▸ WORK TO COMPLETE
Look for "Please select two" in the entries below. Write out that line and all later lines exactly, ending with the final one.

== == ==

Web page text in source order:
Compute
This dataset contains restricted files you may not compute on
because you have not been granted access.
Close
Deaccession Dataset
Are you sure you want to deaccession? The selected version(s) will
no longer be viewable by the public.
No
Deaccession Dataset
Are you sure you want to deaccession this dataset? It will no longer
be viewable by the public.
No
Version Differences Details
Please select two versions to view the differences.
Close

== == ==

▸ COMPLETED TASK
Please select two versions to view the differences.
Close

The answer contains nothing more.